In Mannheim, the number of new cases was significantly higher in 2017 with 215 new cases. The number then continued to fall in the following years. In 2023, the court recorded only 70 new cases.

Since June 2023, the Unified Patent Court under Peter Tochtermann and Holger Kircher has also presented the Mannheim court with some competition. It currently has eleven pending infringement actions.

Recently, the Regional Court Munich also reacted to declining case numbers. Since 2023, the 44th Civil Chamber has no longer received new cases and only processes old patent actions. Instead, the court has only assigned new patent actions to the 7th and 21st Civil Chambers.

End of a long tradition

With the dissolution of Mannheim Regional Court’s 7th Civil Chamber, one of Germany’s most traditional patent chambers is closing its doors.

Andreas Voß headed the chamber for many years, before moving to the Higher Regional Court in 2015. Under his leadership, the chamber decided numerous proceedings relating to mobile communications in the ‘smartphone wars’ between Apple, Samsung, Google and Microsoft from 2010 onwards. However, one of the best-known disputes was IPCom’s lawsuits against Nokia, in which the NPE allegedly claimed up to €12 billion in damages from the Finnish mobile phone manufacturer in the 2000s.

Most recently, the chamber attracted attention through its involvement in the so-called connected cars battles between Broadcom and the VW Group, and Nokia and Daimler.

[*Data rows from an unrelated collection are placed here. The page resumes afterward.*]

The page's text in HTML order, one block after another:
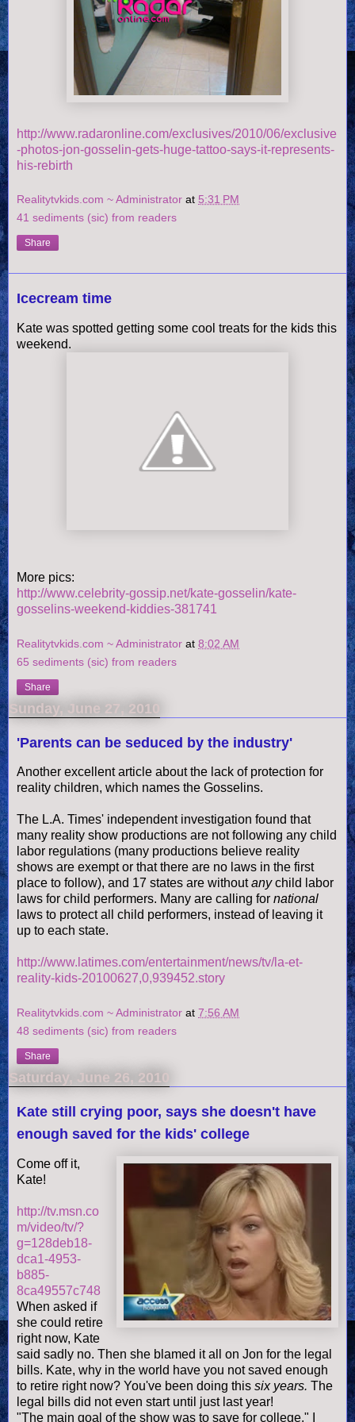
http://www.radaronline.com/exclusives/2010/06/exclusive
-photos-jon-gosselin-gets-huge-tattoo-says-it-represents-
his-rebirth
Realitytvkids.com ~ Administrator at 5:31 PM
41 sediments (sic) from readers
Share
Icecream time
Kate was spotted getting some cool treats for the kids this
weekend.
More pics:
http://www.celebrity-gossip.net/kate-gosselin/kate-
gosselins-weekend-kiddies-381741
Realitytvkids.com ~ Administrator at 8:02 AM
65 sediments (sic) from readers
Share
Sunday, June 27, 2010
'Parents can be seduced by the industry'
Another excellent article about the lack of protection for
reality children, which names the Gosselins.
The L.A. Times' independent investigation found that
many reality show productions are not following any child
labor regulations (many productions believe reality
shows are exempt or that there are no laws in the first
place to follow), and 17 states are withoutanychild labor
laws for child performers. Many are calling for national
laws to protect all child performers, instead of leaving it
up to each state.
http://www.latimes.com/entertainment/news/tv/la-et-
reality-kids-20100627,0,939452.story
Realitytvkids.com ~ Administrator at 7:56 AM
48 sediments (sic) from readers
Share
Saturday, June 26, 2010
Kate still crying poor, says she doesn't have
enough saved for the kids' college
Come off it,
Kate!
http://tv.msn.co
m/video/tv/?
g=128deb18-
dca1-4953-
b885-
8ca49557c748
When asked if
she could retire
right now, Kate
said sadly no. Then she blamed it all on Jon for the legal
bills. Kate, why in the world have you not saved enough
to retire right now? You've been doing this six years. The
legal bills did not even start until just last year!
"The main goal of the show was to save for college." I
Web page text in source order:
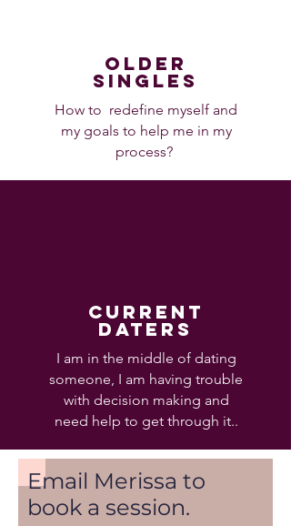
older
singles
How to redefine myself and
my goals to help me in my
process?
current
daters
I am in the middle of dating
someone, I am having trouble
with decision making and
need help to get through it..
Email Merissa to
book a session.
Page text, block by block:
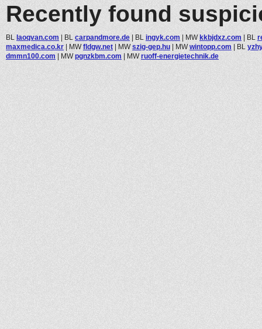
Recently found
BL laoqvan.com | BL carpandmore.de | BL ingyk.com | MWkkbjdxz.com | BL
maxmedica.co.kr | MWfldgw.net | MWszig-gep.hu | MWwintopp.com | BL
dmmn100.com | MWpgnzkbm.com | MWruoff-energietechnik.de
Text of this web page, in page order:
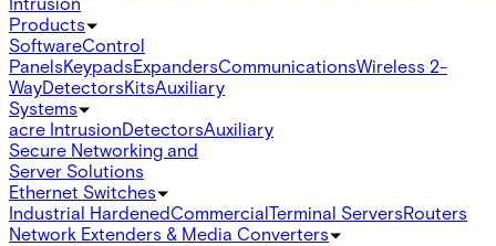
Products
SoftwareControl
PanelsKeypadsExpandersCommunicationsWireless 2-
WayDetectorsKitsAuxiliary
Systems
acre IntrusionDetectorsAuxiliary
Secure Networking and
Server Solutions
Ethernet Switches
Industrial HardenedCommercialTerminal ServersRouters
Network Extenders & Media Converters
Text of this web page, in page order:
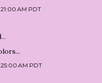
AM PDT
AM PDT
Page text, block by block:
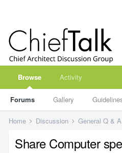
Browse
Forums Gallery
Activity
Home Discussion General Q & A
Share Computer

Andreas Voß’s move to the Higher Regional Court in 2015 preceded a turbulent phase for the chamber, as his successor died suddenly. Patricia Rombach, who is now also a UPC judge, took over the chamber, but moved to an antitrust chamber of the court just two years later. With Peter Tochtermann, the 7th Civil Chamber returned to calmer waters in 2018. Last year, however, Tochtermann also moved to the UPC as a full-time judge.